Using it in TestModule()(question="Who was a president of the United States?", number="5") results in a proper list of answers but a malformed options list. As the "schema" per se gets more complex I've noticed that DSPy has a harder time enforcing format. I'm sure that with few-shot examples this would be a bit better, but this is something LangChain handles pretty cleanly out-of-the-box. Basically, I'm looking for the optimizations and prompt-building that DSPy provides with some of the stronger output parsing and type-enforcing that something like Outlines or LangChain provides.

It would potentially be helpful to specify "composite signatures", like below, in order to build more complex signatures and types. The implicit schema here is that the LLM would respond with a list of BasicQA signatures:

class ListOfBasicQA(dspy.Signature):
     question = dspy.InputField(...)
     outputs = dspy.OutputField(format=list, base_signature=BasicQA)

okhat commented 9 months ago

Hey @chandlj ,

This is a great point, I'm also interested in "the optimizations that DSPy provides with stronger output parsing and type-enforcing".

I think LangChain et al provide this now through function calling APIs? These are quite restrictive in general. We'd rather use prompt -> completion interfaces. I think the best projects in this sphere would be SGLang or Outlines. We'd been wanting to allow DSPy signatures to have multiple backends, like SGLang or Outlines (or even function calling for that matter).

That's something we need help to do, let us know if you want to explore it.

chandlj commented 9 months ago

@okhat Yes, I believe that LangChain has the option for using OpenAI's function calling API, but I don't know if it uses it as the default. In my experience I don't think it does, because passing in a Json formatter's parse instructions can still return malformed JSON unless you enforce the model to be in JSON Mode, which is obviously not a universal thing (although the models are still pretty good at returning JSON when you don't specify JSON mode explicitly).

I could help explore this. How are Signatures currently handling input/output parsing? My understanding is that Signatures get baked into the prompt, but outside of the prompt there isn't a ton of enforcing? Let me know what your progress in this space has been.
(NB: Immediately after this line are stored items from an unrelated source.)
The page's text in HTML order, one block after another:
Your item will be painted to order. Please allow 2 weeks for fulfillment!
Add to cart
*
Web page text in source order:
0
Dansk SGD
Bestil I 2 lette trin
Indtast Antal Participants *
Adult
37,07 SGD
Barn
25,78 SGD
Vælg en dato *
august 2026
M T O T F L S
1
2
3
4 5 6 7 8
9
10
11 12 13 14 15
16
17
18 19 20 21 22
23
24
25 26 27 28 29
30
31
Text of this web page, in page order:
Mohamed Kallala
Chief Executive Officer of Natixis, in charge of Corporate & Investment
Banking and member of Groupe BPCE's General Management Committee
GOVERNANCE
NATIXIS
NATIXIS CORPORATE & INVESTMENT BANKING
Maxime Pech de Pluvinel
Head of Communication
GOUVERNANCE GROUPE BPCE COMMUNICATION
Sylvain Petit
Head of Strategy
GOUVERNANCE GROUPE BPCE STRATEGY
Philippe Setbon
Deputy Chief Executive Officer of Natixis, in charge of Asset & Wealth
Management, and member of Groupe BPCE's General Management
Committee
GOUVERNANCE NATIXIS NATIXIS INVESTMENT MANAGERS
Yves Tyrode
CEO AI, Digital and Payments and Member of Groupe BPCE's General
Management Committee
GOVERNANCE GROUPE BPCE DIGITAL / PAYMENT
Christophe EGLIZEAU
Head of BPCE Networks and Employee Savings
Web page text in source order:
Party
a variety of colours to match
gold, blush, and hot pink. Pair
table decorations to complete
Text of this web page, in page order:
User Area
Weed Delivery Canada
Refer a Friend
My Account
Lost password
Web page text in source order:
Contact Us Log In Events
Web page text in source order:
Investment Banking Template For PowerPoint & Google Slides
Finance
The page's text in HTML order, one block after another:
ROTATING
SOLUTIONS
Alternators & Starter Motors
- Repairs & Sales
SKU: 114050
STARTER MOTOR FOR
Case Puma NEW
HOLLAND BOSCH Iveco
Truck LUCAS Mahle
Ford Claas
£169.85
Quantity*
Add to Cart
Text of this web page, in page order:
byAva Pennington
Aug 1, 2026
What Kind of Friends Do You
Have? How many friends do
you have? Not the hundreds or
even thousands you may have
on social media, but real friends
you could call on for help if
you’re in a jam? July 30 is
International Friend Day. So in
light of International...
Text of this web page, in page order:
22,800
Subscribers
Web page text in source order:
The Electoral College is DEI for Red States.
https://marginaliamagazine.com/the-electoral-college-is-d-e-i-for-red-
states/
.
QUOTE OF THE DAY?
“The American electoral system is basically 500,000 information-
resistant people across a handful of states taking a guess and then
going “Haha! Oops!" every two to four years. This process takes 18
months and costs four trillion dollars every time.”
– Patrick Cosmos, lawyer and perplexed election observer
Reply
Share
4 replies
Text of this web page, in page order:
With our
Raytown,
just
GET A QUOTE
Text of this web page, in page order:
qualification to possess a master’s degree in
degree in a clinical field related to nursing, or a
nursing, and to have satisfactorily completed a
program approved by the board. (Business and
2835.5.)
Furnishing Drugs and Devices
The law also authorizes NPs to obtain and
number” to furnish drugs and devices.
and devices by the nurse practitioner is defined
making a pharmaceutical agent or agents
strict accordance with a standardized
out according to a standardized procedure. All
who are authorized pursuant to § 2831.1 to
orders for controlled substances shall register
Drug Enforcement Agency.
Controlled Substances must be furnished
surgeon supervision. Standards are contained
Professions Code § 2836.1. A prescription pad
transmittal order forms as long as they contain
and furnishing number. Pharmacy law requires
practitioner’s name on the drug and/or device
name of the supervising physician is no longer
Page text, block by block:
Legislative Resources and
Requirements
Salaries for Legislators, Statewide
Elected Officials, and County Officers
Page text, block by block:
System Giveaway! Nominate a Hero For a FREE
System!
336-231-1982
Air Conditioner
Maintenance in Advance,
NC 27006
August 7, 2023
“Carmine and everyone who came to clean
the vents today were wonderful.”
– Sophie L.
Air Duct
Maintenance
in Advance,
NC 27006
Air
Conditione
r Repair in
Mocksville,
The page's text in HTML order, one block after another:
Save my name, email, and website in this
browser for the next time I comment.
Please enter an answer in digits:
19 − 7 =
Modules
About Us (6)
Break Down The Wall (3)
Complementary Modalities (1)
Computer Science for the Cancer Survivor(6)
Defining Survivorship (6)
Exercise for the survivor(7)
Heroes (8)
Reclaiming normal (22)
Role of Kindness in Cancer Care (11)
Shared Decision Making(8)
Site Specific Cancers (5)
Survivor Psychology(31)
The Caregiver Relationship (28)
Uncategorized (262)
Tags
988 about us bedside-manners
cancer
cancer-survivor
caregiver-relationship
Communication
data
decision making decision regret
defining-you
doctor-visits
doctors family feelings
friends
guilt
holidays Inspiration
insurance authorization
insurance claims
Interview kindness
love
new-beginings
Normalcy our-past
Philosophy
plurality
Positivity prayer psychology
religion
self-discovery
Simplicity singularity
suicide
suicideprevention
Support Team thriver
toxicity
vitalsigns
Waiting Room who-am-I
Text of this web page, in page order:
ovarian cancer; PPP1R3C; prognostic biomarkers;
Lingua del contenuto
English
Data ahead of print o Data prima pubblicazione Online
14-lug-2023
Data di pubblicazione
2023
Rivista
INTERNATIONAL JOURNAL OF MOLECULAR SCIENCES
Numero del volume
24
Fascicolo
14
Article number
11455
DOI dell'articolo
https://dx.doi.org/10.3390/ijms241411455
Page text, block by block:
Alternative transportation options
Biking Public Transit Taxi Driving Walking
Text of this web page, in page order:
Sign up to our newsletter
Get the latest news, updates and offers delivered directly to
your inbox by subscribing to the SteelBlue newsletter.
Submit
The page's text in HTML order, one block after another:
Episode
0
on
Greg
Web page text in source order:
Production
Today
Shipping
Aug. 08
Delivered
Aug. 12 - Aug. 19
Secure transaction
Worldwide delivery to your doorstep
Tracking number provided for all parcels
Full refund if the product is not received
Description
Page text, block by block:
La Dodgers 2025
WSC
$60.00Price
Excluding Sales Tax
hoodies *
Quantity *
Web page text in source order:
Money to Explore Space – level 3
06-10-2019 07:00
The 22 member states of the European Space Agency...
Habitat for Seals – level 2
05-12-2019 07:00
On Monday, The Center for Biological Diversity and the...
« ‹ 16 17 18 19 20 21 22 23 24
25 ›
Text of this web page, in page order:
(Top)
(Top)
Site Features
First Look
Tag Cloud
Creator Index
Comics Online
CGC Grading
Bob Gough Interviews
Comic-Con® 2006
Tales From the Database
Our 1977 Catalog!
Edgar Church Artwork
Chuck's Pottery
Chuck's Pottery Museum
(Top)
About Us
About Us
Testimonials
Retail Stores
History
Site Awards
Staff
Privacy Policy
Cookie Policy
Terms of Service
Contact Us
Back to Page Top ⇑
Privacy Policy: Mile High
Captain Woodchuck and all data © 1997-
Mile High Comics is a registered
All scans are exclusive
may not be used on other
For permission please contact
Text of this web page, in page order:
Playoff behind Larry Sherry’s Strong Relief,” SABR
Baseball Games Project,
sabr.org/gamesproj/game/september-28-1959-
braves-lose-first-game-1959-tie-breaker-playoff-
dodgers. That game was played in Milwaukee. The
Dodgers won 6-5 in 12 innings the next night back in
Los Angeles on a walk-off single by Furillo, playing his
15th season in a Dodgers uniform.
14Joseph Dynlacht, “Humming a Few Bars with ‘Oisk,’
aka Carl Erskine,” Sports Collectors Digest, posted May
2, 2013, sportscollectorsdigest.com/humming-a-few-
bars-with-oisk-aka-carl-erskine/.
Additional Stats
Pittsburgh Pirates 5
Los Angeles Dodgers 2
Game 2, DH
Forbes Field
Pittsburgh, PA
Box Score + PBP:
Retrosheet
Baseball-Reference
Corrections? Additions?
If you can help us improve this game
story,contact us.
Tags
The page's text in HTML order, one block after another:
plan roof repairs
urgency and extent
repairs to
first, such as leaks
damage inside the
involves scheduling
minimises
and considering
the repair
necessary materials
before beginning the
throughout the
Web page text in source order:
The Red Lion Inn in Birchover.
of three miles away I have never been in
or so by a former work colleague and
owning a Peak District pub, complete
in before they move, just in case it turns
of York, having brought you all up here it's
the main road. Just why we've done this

kimianoorbakhsh commented 6 months ago

Dear @okhat

I found out that DsPy has recently added Typed Predictors which resolves this issue. However, I tried using this new feature with a more complex structure like lists, and I am encountering this error. I was wondering if there is a solution for this.

from pydantic import BaseModel, Field

class Output(BaseModel):
    question: str = Field(...)
    answer: str = Field(...)

class ListModel(BaseModel):
    outputs: list[Output] = Field(...)

class ListGenerator(dspy.Signature):
    input: str = dspy.InputField()
    output: ListModel = dspy.OutputField()

predictor = dspy.TypedChainOfThought(ListGenerator)
prediction = predictor(input = "Some String ...")

The error I get is as follows:

ValueError: ('Too many retries trying to get the correct output format. Try simplifying the requirements.', {'output': 'ValueError("Don\'t write anything after the final json 
")'})

mlederbauer commented 6 months ago

@kimianoorbakhsh I have encountered a similar issue when using Typed Predictors. What helped for me is switching the language models (to something more "capable") and simplifying the complexity of the outputs. This could mean, for example, adding the "desc" parameter in Field(...) to add context or deleting too many output fields.

However, this has been trial-and-error and I would also be very interested to know if there is a different resolution to this!

AriMKatz commented 6 months ago

Does dspy use json mode or function calling? Can dspy automatically add multi shot examples for the schema? Also for open weight models an sglang backend would solve this as well.